Lebih jauh, Descartes juga mencanangkan suatu paradigma yang berdasar pada asumsi “subjektivisme-antroposentrik” yang merepresentasikan modus khas kesadaran modernisme bahwa manusia merupakan pusat dunia. Cogito ergo sum (aku berpikir, maka aku ada) merupakan bentuk kesadaran subjek yang terarah kepada dirinya sendiri, dan hal itu merupakan basis ontologis terhadap eksistensi realitas eksternal di luar diri sang subjek. (Heriyanto, 2003: 44)
Fritjop Chapra menegaskan bahwa, memang secara positif paradigma ini berhasil mengembangkan sains dan teknologi yang memudahkan kehidupan manusia. Namun, di lain sisi mereduksi kompleksitas dan kekayaan kehidupan manusia itu sendiri. Pandangannya yang mekanistik terhadap alam telah melahirkan kemerosotan kualitas lingkungan seperti pencemaran udara, air, dan tanah serta masalah kesehatan yang mengancam balik kehidupan manusia. Paradigma ini juga cenderung memperlakukan manusia dan sistem sosial seperti mesin besar yang diatur menurut hukum-hukum objektif, mekanis, deterministik, linier, dan materialistik. Pandangan dunia inilah yang melahirkan berbagai krisis global yang disebut oleh Chapra sebagai “penyakit-penyakit peradaban”. (Chapra, 2007: 7)

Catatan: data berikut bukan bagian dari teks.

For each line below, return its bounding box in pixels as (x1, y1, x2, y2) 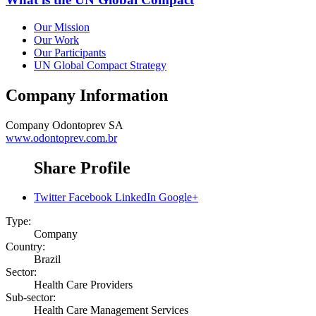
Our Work (34, 33, 79, 46)
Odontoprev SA (52, 119, 123, 131)
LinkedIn (115, 191, 156, 204)
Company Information (6, 85, 168, 104)
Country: (6, 241, 45, 253)
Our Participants (34, 46, 106, 59)
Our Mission (34, 20, 90, 33)
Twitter (34, 191, 66, 204)
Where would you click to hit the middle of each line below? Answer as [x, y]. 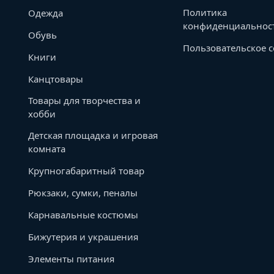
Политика [205, 12]
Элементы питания [71, 259]
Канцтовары [56, 79]
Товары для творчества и [84, 100]
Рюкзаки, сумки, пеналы [83, 193]
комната [47, 149]
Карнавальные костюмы [83, 215]
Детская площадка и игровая [93, 135]
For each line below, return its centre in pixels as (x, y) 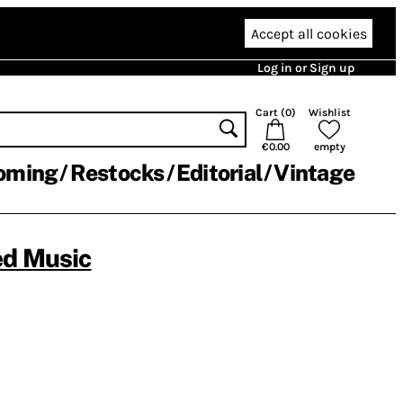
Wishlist (329, 112)
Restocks (117, 173)
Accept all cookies (309, 33)
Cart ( (270, 112)
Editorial (219, 173)
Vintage (314, 173)
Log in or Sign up (306, 68)
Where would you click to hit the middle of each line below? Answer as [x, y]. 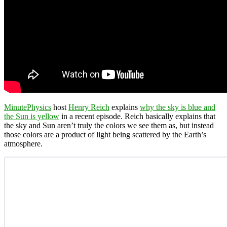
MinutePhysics [28, 107]
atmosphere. [23, 143]
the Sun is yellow [32, 116]
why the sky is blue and [178, 107]
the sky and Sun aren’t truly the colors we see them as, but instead [109, 125]
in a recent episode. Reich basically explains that [137, 116]
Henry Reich [89, 107]
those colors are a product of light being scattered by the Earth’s [105, 134]
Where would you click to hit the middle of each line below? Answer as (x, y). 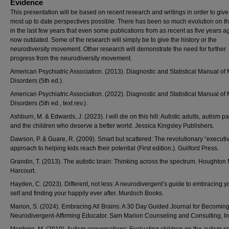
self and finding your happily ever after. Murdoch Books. (87, 193)
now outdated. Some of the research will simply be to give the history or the (113, 40)
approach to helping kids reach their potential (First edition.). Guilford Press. (114, 148)
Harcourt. (23, 171)
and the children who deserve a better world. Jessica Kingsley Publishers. (112, 126)
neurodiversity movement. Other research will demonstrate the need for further (118, 49)
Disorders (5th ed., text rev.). (49, 103)
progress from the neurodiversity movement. (71, 58)
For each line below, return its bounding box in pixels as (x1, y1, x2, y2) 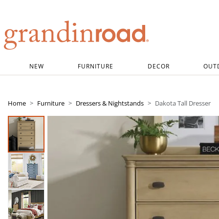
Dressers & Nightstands (76, 99, 144, 108)
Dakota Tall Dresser (155, 99, 211, 108)
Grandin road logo (3, 51, 66, 61)
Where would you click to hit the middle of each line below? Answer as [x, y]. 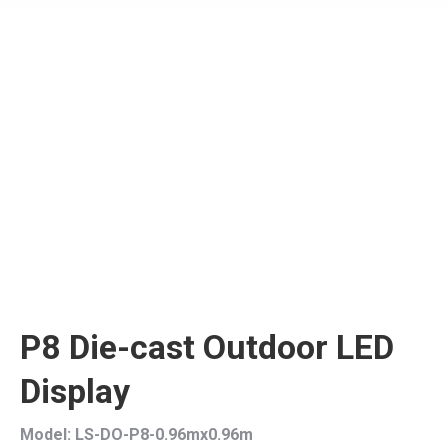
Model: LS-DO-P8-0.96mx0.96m [136, 434]
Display [75, 391]
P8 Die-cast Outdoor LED [207, 347]
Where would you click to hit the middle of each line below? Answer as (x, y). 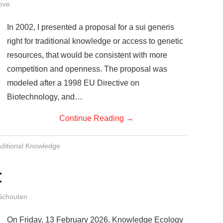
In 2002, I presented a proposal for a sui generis (91, 27)
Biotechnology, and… (45, 97)
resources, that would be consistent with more (87, 55)
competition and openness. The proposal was (87, 69)
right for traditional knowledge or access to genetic (95, 41)
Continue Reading (93, 118)
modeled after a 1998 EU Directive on (73, 83)
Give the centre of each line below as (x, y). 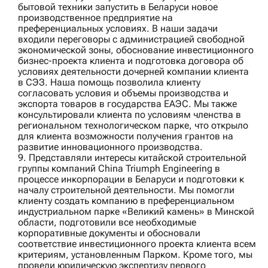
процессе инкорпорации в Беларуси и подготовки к (131, 179)
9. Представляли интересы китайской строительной (132, 158)
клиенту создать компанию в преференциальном (126, 201)
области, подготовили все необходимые (107, 223)
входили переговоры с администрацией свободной (131, 39)
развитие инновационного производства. (110, 147)
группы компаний (58, 169)
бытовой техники (57, 7)
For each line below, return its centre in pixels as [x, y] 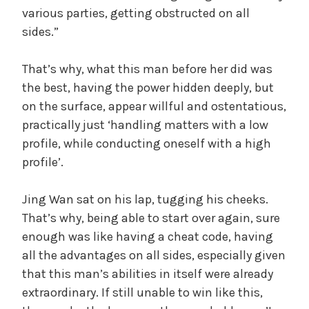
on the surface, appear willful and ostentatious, [154, 106]
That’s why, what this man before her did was [147, 69]
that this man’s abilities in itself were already [148, 273]
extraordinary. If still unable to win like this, [142, 292]
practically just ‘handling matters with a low [145, 124]
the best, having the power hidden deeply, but [148, 87]
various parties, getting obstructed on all [136, 13]
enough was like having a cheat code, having [148, 236]

Selaras dengan Chapra, Syed Hossein Nasr mengatakan bahwa pelbagai bentuk, konflik, kekerasan, diskriminasi, dehumanisasi, alienasi, dan reifikasi yang terjadi pada tatanan sosial dunia kontemporer merupakan cerminan dari—setidaknya terkait dengan—konflik, kekerasan, alienasi, dan reifikasi yang bergejolak, bergemuruh, dan bersarang dalam jiwa-jiwa manusia modern pada umumnya. (Heriyanto, 2003: 143)
Lantas bagaimana mengobati “penyakit-penyakit peradaban” tersebut? Jawaban sederhananya adalah menyadarkan manusia untuk mengenal kembali hakikat dimensi dirinya yang membedakannya dengan binatang. Dengan mengenalkan dimensi kemanusiaan, barulah kita dapat membuat suatu rumusan untuk mengembangkan potensi manusia secara utuh.